EXERCISE OBJECTIVE »
Leave out the pictures and repeat the entries below verbatim.

_____

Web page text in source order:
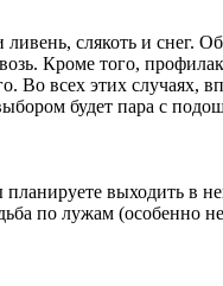
слякоть и снег.
Кроме того,
Во всех этих случаях,
будет пара с
выходить в
по лужам (особенно
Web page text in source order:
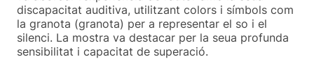
discapacitat auditiva, utilitzant colors i símbols com
la granota (granota) per a representar el so i el
silenci. La mostra va destacar per la seua profunda
sensibilitat i capacitat de superació.
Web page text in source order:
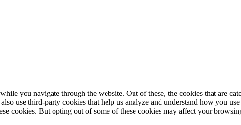
you navigate through the website. Out of these, the cookies that are
use third-party cookies that help us analyze and understand how you
cookies. But opting out of some of these cookies may affect your
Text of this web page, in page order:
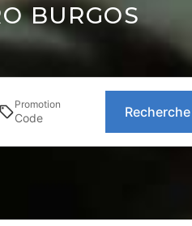
BURGOS
Promotion Recherche
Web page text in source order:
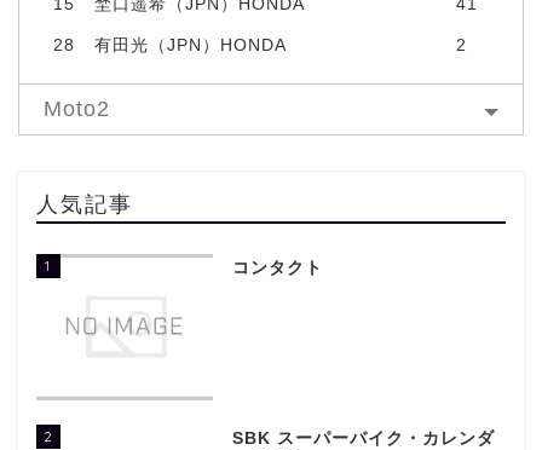
28 有田光（JPN）HONDA 2
Moto2
人気記事
1 コンタクト
2
SBK スーパーバイク・カレンダ
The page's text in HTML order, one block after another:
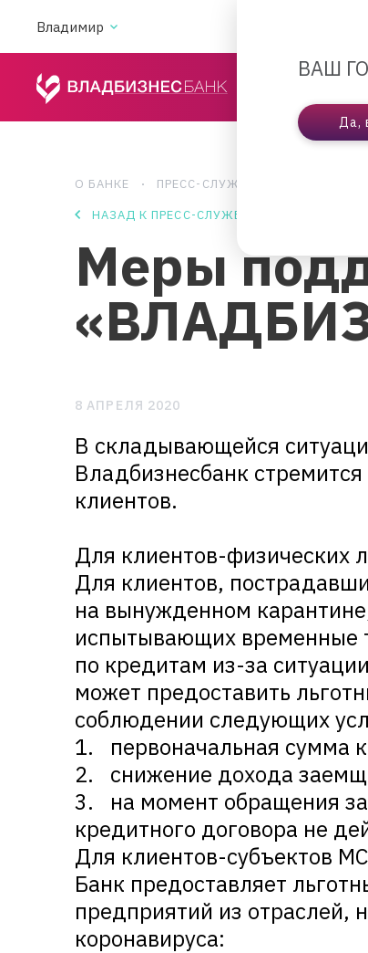
Владимир
ВАШ
Да,
О БАНКЕ ПРЕСС-СЛУЖБА
НАЗАД К ПРЕСС-СЛУЖБЕ
Меры
8 АПРЕЛЯ 2020
В складывающейся
Владбизнесбанк
клиентов.
Для клиентов-физических
Для клиентов,
на вынужденном
испытывающих временные
по кредитам из-за
может предоставить
соблюдении следующих
1. первоначальная сумма
2. снижение дохода
3. на момент обращения
кредитного договора не
Для клиентов-субъектов
Банк предоставляет
предприятий из отраслей,
коронавируса:
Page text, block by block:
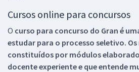
Cursos online para concursos
O curso para concurso do Gran é
estudar para o processo seletivo.
constituídos por módulos
docente experiente e que entende
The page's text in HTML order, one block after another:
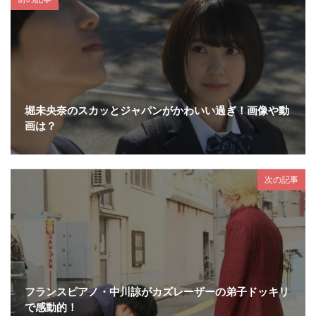
堀未央奈のスカッとジャパンがかわいい過ぎ！画像や動
画は？
次の記事
フランスピアノ・中川諒がカズレーザーの弟子ドッキリ
で感動的！
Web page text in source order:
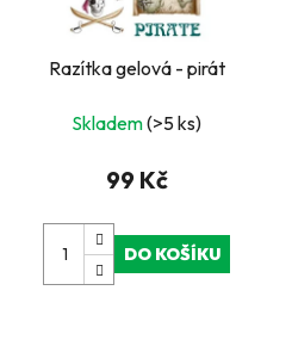
Razítka gelová - pirát
Skladem(>5 ks)
99 Kč
DO KOŠÍKU
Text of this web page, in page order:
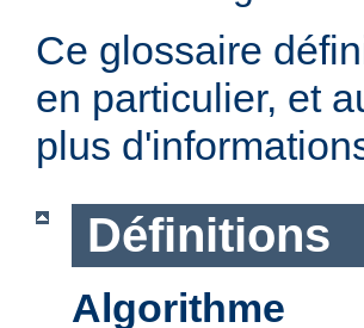
Ce glossaire
en particulier, et
plus
Définitions
Algorithme
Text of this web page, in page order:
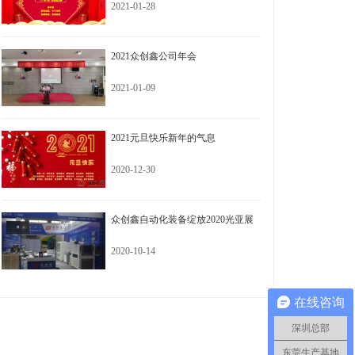
2021-01-28
2021众创鑫公司年会
2021-01-09
2021元旦快乐新年的气息
2020-12-30
众创鑫自动化装备绽放2020光亚展
2020-10-14
在线咨询
深圳总部
东莞生产基地
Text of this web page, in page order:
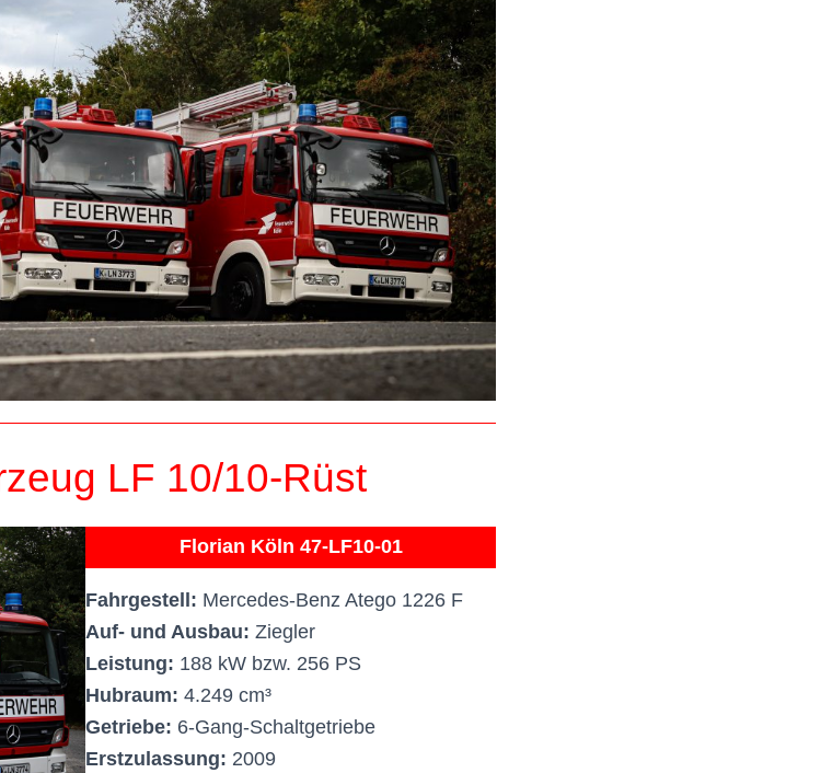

_____

RESPONSE AREA »
Web page text in source order:
слякоть и снег.
Кроме того,
Во всех этих случаях,
будет пара с
выходить в
по лужам (особенно
Web page text in source order:
discapacitat auditiva, utilitzant colors i símbols com
la granota (granota) per a representar el so i el
silenci. La mostra va destacar per la seua profunda
sensibilitat i capacitat de superació.
Web page text in source order:
you navigate through the website. Out of these, the cookies that are
use third-party cookies that help us analyze and understand how you
cookies. But opting out of some of these cookies may affect your
Text of this web page, in page order:
BURGOS
Promotion Recherche
Web page text in source order:
28 有田光（JPN）HONDA 2
Moto2
人気記事
1 コンタクト
2
SBK スーパーバイク・カレンダ
The page's text in HTML order, one block after another:
Владимир
ВАШ
Да,
О БАНКЕ ПРЕСС-СЛУЖБА
НАЗАД К ПРЕСС-СЛУЖБЕ
Меры
8 АПРЕЛЯ 2020
В складывающейся
Владбизнесбанк
клиентов.
Для клиентов-физических
Для клиентов,
на вынужденном
испытывающих временные
по кредитам из-за
может предоставить
соблюдении следующих
1. первоначальная сумма
2. снижение дохода
3. на момент обращения
кредитного договора не
Для клиентов-субъектов
Банк предоставляет
предприятий из отраслей,
коронавируса:
Page text, block by block:
Cursos online para concursos
O curso para concurso do Gran é
estudar para o processo seletivo.
constituídos por módulos
docente experiente e que entende
The page's text in HTML order, one block after another:
堀未央奈のスカッとジャパンがかわいい過ぎ！画像や動
画は？
次の記事
フランスピアノ・中川諒がカズレーザーの弟子ドッキリ
で感動的！
Web page text in source order:
Razítka gelová - pirát
Skladem(>5 ks)
99 Kč
DO KOŠÍKU
Text of this web page, in page order:
Ce glossaire
en particulier, et
plus
Définitions
Algorithme
Text of this web page, in page order:
2021-01-28
2021众创鑫公司年会
2021-01-09
2021元旦快乐新年的气息
2020-12-30
众创鑫自动化装备绽放2020光亚展
2020-10-14
在线咨询
深圳总部
东莞生产基地
Text of this web page, in page order:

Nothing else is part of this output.